Charlick asserts that the relevant market is either the market for the carriage of international shipping containers by rail or road between Adelaide and Melbourne (its preferred submission), or alternatively and more narrowly the market for the carriage of international shipping containers by rail only between Adelaide and Melbourne. NRC submits that the market is not limited to international shipping containers, but includes both international shipping containers and domestic containers. It also contends that the market is not confined to the land based transport of containers, but includes container movement by sea, nor is it confined to the Adelaide-Melbourne corridor. It points out that there is no real physical difference between the types of containers, or their functions, and that there was no real dispute on the evidence that there is effectively total ‘supply side’ substitutability. All suppliers of services in transport of containers could readily carry either domestic and international shipping containers. The real evidentiary dispute was as to the extent of differential demand for those services, and its economic and legal significance.
Charlick then contends that NRC has a substantial degree of power in the market for the transport of international shipping containers by road or rail between Adelaide and Melbourne. That degree of power is said to arise by reason of its market share, the existence of barriers to entry by others into that market, its access to financial resources by reason of its entitlements under cl 5(4)(b) of the NRC Agreement, and the absence of countervailing power in its shipping customers or by reason of NRC’s role as a provider of line haul services to Charlick and to its retail customers. Again, NRC disputes that contention, and points to the evidence of the entry of Patrick Stevedores Holdings Pty Ltd (“Patrick”) into the market by operating a train since April 1997 between the East Swanson Dock in Melbourne and the Gillman Facility, of the entry of a louvre van service by Twentieth Superpace Nominees Pty Ltd under the name Specialized Container Transport (“SCT”) between Melbourne and Perth and between Adelaide and Perth since July 1997, and of the operation by TNT Australia Pty Ltd (“TNT”) since June 1996 of a freight train service on the Melbourne-Adelaide-Perth corridor.

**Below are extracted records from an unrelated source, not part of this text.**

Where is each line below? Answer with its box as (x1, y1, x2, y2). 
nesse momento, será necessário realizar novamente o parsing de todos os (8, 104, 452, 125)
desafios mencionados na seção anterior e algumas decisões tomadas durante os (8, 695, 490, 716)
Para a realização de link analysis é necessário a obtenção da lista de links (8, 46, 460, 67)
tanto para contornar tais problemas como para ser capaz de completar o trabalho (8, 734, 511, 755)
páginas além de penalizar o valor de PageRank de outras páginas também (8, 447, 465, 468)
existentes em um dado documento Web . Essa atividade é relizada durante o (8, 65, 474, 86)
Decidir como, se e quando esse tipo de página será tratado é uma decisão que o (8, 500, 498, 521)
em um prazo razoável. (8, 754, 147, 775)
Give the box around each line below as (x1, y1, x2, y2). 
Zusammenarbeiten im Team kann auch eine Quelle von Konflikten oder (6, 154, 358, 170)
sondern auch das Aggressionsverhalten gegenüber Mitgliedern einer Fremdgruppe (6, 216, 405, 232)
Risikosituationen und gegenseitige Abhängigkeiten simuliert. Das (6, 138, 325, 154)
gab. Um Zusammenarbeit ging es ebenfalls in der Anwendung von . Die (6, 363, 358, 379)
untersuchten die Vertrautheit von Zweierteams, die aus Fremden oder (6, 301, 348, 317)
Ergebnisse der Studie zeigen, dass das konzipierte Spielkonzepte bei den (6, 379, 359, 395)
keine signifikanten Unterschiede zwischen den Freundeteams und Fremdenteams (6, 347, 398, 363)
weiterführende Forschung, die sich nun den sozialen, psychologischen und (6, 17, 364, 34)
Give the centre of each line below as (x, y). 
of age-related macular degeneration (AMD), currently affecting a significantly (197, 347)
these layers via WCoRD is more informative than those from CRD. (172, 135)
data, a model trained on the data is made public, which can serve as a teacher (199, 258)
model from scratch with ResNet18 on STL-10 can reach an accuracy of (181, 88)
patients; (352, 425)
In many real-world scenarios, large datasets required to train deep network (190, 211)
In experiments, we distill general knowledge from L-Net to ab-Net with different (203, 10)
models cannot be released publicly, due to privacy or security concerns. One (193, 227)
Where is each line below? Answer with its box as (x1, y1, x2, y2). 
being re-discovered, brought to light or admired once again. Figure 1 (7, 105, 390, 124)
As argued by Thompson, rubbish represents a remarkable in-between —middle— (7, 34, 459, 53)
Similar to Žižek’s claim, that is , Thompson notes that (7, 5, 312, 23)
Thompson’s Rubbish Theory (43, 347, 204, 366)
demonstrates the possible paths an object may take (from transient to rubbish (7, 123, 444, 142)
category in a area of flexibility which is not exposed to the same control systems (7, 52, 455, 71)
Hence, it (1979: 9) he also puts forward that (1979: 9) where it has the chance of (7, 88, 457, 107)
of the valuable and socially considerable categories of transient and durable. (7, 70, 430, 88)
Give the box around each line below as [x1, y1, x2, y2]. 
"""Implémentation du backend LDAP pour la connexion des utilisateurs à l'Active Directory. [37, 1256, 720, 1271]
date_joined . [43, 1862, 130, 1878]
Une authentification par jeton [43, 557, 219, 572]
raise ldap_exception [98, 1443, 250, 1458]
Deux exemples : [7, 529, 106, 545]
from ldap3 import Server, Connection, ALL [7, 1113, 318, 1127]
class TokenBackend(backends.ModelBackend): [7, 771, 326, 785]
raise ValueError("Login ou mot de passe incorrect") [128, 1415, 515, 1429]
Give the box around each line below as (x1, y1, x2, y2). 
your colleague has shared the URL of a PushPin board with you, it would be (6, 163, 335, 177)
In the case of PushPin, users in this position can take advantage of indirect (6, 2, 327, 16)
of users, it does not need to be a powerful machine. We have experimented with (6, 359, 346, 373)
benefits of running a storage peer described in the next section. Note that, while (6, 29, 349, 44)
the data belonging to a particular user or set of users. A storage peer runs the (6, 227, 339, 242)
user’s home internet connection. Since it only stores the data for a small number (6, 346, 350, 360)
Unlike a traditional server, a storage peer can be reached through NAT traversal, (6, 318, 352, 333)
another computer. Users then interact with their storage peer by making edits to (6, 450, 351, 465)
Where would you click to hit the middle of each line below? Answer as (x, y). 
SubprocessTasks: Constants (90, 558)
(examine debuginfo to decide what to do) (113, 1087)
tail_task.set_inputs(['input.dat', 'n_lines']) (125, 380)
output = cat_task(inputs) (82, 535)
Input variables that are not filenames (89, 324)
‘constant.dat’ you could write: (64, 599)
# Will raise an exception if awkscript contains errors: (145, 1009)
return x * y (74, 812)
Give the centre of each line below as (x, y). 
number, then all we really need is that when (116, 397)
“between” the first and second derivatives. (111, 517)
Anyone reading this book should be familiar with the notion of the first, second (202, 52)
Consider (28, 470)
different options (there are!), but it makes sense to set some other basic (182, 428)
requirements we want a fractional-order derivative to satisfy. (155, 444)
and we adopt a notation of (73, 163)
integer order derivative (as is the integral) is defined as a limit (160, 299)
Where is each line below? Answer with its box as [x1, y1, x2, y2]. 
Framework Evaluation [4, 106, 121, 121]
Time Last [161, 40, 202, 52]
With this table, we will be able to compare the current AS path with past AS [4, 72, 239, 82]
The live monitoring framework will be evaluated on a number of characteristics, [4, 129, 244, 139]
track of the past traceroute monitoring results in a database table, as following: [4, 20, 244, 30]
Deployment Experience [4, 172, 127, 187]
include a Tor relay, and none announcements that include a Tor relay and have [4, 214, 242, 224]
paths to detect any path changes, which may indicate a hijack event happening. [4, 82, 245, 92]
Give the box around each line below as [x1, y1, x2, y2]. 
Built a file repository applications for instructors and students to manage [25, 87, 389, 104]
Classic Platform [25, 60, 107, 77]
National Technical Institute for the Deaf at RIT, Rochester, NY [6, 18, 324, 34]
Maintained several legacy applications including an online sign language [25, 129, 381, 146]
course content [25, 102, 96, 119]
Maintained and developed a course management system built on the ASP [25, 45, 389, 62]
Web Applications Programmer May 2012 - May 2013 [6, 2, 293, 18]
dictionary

I have reached the judgment that NRC, in introducing the price reductions for the transport of shipping containers effective from 1 May 1996, did not have the purpose of eliminating or substantially damaging Charlick at all, and did not have the purpose of deterring or preventing Charlick from engaging in competitive conduct in any market. It is not necessary, in the light of that conclusion, to resolve the issue between the parties as to the identification of the relevant market. Nor is it necessary, for the same reason, to determine the extent to which NRC had power in any market, either that alleged by Charlick or any more extended product or geographic market.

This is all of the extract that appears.